In the coming months, he said, that should guidance should hopefully change.
“We need to be careful this month. I don’t think that this is the time to start lifting … the simpler mitigations like wearing masks, things like that,” the former Food and Drug Administration commissioner said on “Squawk Box.”
Gottlieb’s comments came in response to a heated exchanged Thursday between White House chief medical advisor Dr. Anthony Fauci and GOP Sen. Rand Paul of Kentucky. In a Senate committee hearing, Paul, an ophthalmologist before going into politics, suggested to Fauci that advising people to wear masks even after they have been vaccinated against Covid was “theater.”
“You want to get rid of vaccine hesitancy? Tell them they can quit wearing their mask after they get the vaccine,” Paul said, asserting there was “virtually 0% chance” someone who has been vaccinated could get Covid-19. The senator had Covid a year ago.
Fauci forcefully push back against Paul, saying that “I totally disagree with you.” The nation’s top infectious disease expert stressed that the presence of new virus variants render it important to wear face masks in public, even for those who have been vaccinated.

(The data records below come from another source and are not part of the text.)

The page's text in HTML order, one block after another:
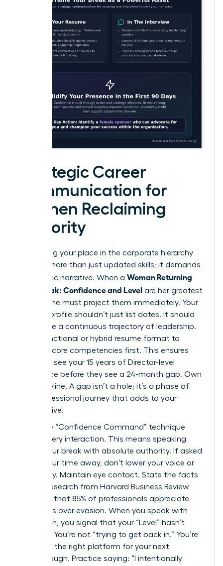
Strategic Career
Communication for
Women Reclaiming
Seniority
Reclaiming your place in the corporate hierarchy
requires more than just updated skills; it demands
a strategic narrative. When a Woman Returning
After Break: Confidence and Level are her greatest
assets, she must project them immediately. Your
LinkedIn profile shouldn’t just list dates. It should
showcase a continuous trajectory of leadership.
Use a functional or hybrid resume format to
highlight core competencies first. This ensures
recruiters see your 15 years of Director-level
experience before they see a 24-month gap. Own
your timeline. A gap isn’t a hole; it’s a phase of
your professional journey that adds to your
perspective.
Apply the “Confidence Command” technique
during every interaction. This means speaking
about your break with absolute authority. If asked
about your time away, don’t lower your voice or
look away. Maintain eye contact. State the facts
clearly. Research from Harvard Business Review
indicates that 85% of professionals appreciate
directness over evasion. When you speak with
conviction, you signal that your “Level” hasn’t
dropped. You’re not “trying to get back in.” You’re
choosing the right platform for your next
breakthrough. Practice saying: “I intentionally
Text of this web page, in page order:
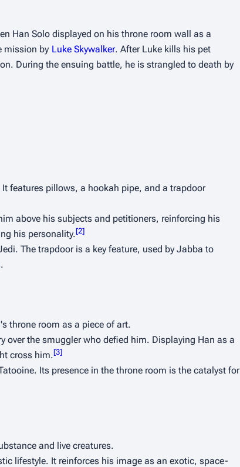
Han Solo displayed on his throne room wall as a
mission by Luke Skywalker. After Luke kills his pet
During the ensuing battle, he is strangled to death by
features pillows, a hookah pipe, and a trapdoor
above his subjects and petitioners, reinforcing his
his personality.[2]
. The trapdoor is a key feature, used by Jabba to
throne room as a piece of art.
over the smuggler who defied him. Displaying Han as a
cross him.[3]
Its presence in the throne room is the catalyst for
and live creatures.
lifestyle. It reinforces his image as an exotic, space-
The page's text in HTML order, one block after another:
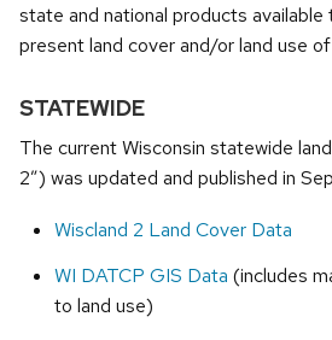
state and national products
present land cover and/or land use of
STATEWIDE
The current Wisconsin statewide
2”) was updated and published in
Wiscland 2 Land Cover Data
WI DATCP GIS Data (includes
to land use)
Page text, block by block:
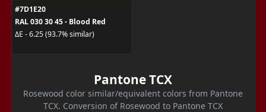
#7D1E20
RAL 030 30 45 - Blood Red
ΔE - 6.25 (93.7% similar)
Pantone TCX
Rosewood color similar/equivalent colors from Pantone
TCX. Conversion of Rosewood to Pantone TCX
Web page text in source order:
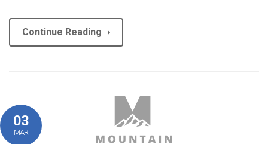
Continue Reading
03
MAR
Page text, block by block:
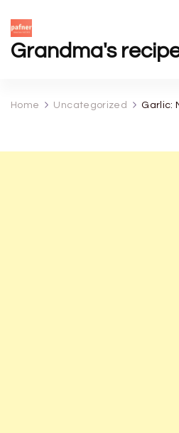
Grandma's
Home Uncategorized Garlic:
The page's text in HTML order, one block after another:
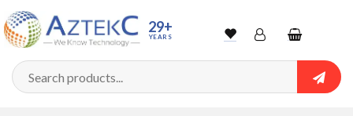
29+
YEARS WishlistAccountShopping
cart
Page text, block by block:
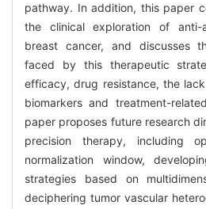
pathway. In addition, this paper
the clinical exploration of anti-
breast cancer, and discusses
faced by this therapeutic
efficacy, drug resistance, the
biomarkers and treatment-
paper proposes future research
precision therapy, including
normalization window,
strategies based on
deciphering tumor vascular
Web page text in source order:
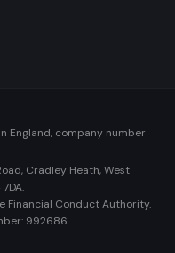
England, company number
Cradley Heath, West
Financial Conduct Authority.
992686.
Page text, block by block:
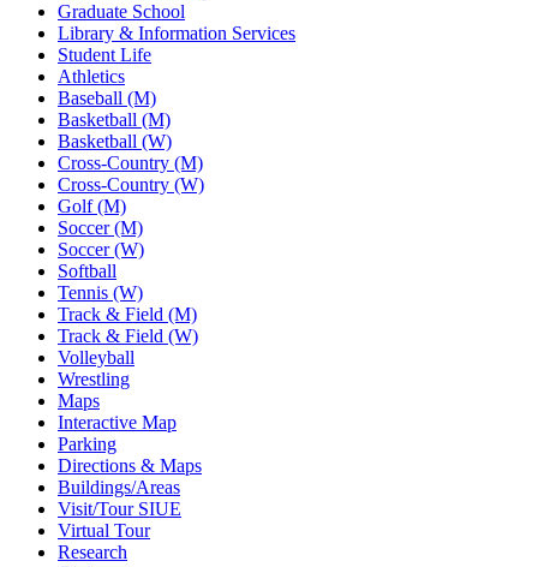
Graduate School
Library & Information Services
Student Life
Athletics
Baseball (M)
Basketball (M)
Basketball (W)
Cross-Country (M)
Cross-Country (W)
Golf (M)
Soccer (M)
Soccer (W)
Softball
Tennis (W)
Track & Field (M)
Track & Field (W)
Volleyball
Wrestling
Maps
Interactive Map
Parking
Directions & Maps
Buildings/Areas
Visit/Tour SIUE
Virtual Tour
Research
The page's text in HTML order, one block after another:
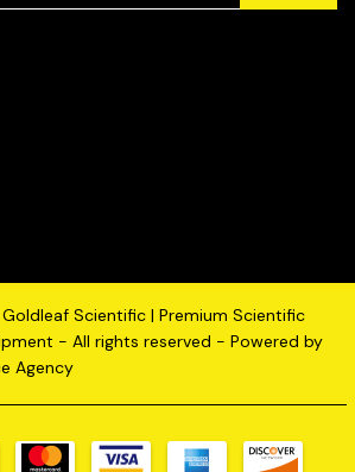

Gottlieb, who led the FDA from 2017 to 2019 in the Trump administration, said March is a “difficult” month in the pandemic fight. New infections have fallen dramatically since their January peak, but Gottlieb said the downward trajectory has started to plateau even as more Americans receive Covid shots.
“In April and May, things may look much more clear and it may be obvious that we can take our masks off,” said Gottlieb, who serves on the board of Pfizer, which makes one of the two-shot Covid vaccines cleared in the U.S. for emergency use. “Right now, it’s not quite as obvious.”
At the same time, Gottlieb was sympathetic toward Paul’s view on needing to give Americans something to look forward to once they’ve been vaccinated. Paul said to Fauci, “Give them a reward instead of telling them that the nanny state is going to be there for three more years and you’ve got to wear a mask forever.”
Gottlieb said he’s not sure any public-health experts, including Fauci, are suggesting people will have to wear masks for eternity. But, Gottlieb stressed, “There needs to be light at the end of the tunnel.”
“I think we need to recognize that as the population gets vaccinated and the overall vulnerability of the population decreases, we’re going to be able to take more risk and that includes going out without masks and doing things in congregate settings,” the ex-FDA chief said.
Nearly 23% of the U.S. population has received at least one dose of a Covid vaccine, according to data compiled by the Centers for Disease Control and Prevention. A little over 12% of the population has been fully vaccinated. Pfizer and Moderna‘s vaccines require two doses for full protection, while Johnson & Johnson‘s recently approved vaccine is a single dose.
A number of states have recently been lifting or easing pandemic-era restrictions on businesses in recent weeks. Some governors, such as Mississippi Gov. Tate Reeves and Texas Gov. Greg Abbott, both Republicans, also have ditched their state’s respective mask mandates.
While Gottlieb has previously said mask requirements should be the last Covid mitigation measure to go, the physician said he sees a scenario in the not-so-distant future where Americans will not need them in public.
“If infection levels get low this summer, which I believe they will, and we fully vaccinated 50% or 60%of the adult population, we’re not going to be wearing masks on the beach on July 4th. We’re not going to be wearing masks, probably, in indoor settings unless we want to,” Gottlieb said.
As fall and winter rolls around, bringing colder weather, coronavirus cases may increase, Gottlieb said, adding that “we may re-implement some of the mitigation.” However, he said, “I think a lot of people will still be wearing masks, though, probably including me if I travel this winter.”
Disclosure: Scott Gottlieb is a CNBC contributor and is a member of the boards of Pfizer, genetic testing start-up Tempus, health-care tech company Aetion and biotech company Illumina. He also serves as co-chair of Norwegian Cruise Line Holdings’ and Royal Caribbean’s “Healthy Sail Panel.”